Quantitative real-time PCR

qRT-PCR was carried out to confirm the changes in the expression levels of the light-dependent genes in mixotrophic culture at the three timepoints. Total RNA extraction and subsequent reverse transcription were carried out with a plant RNA kit (Omega Bio-tek, R6827-01, USA) and a reverse transcription kit (Accurate Biotechnology, AG11728, China), respectively. Gene-specific primers used in this experiment are listed in Additional file 1: Table S1. Concentration of the isolated RNA was measured by a Nanodrop (Thermo Fisher Scientific, 2000c, USA) and its quality was assessed by gel electrophoresis. qRT-PCR reactions were performed on a real-time PCR system (Analytik Jena, qTOWER3, Germany) using PerfectStart Green qPCR SuperMix (TransGen Biotech, AQ601-02, China) with ACTIN as a reference gene. All procedures referred to protocols in the kits. Relative expression level for the genes was calculated with 2–∆∆CT in biological triplicates and technical triplicates were prepared for each biological replicate.

Metabolomic analysis

Diatoms were collected in the daytime at the end of exponential phase from autotrophic and mixotrophic culture with biological triplicates for metabolomic analysis. Metabolites extraction, UHPLC–MS analysis, annotation and data preprocessing were carried out by Shanghai Biotree Biomedical Technology co., Ltd.

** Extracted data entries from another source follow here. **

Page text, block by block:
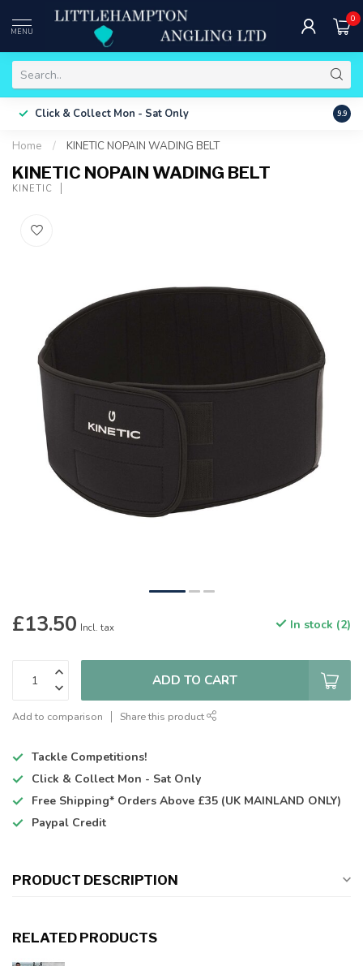
MENU
0
Click & Collect Mon - Sat Only Free
9.9
Home / KINETIC NOPAIN WADING BELT
KINETIC NOPAIN WADING BELT
KINETIC
£13.50 Incl. tax In stock (2)
ADD TO CART
Add to comparison Share this product
Tackle Competitions!
Click & Collect Mon - Sat Only
Free Shipping* Orders Above £35 (UK MAINLAND ONLY)
Paypal Credit
PRODUCT DESCRIPTION
RELATED PRODUCTS

Significance was evaluated by p value of Student’s t-test and variable importance in the projection (VIP) of OPLS-DA. DEMs were defined by p < 0.05 and VIP > 1. PCA and OPLS-DA of metabolites were performed with SIMCA. DEMs were shown in a matchstick plot (Fig. 6a). Differential abundance score was calculated by the ratio of DEM to all metabolites in a specific pathway. Impacts of pathways, shown in a bubble plot, were calculated with topological analysis. Matchstick, KEGG enrichment of DEMs, differential abundance score and bubble plots were prepared with R packages (ggplot2 and KEGGgraph).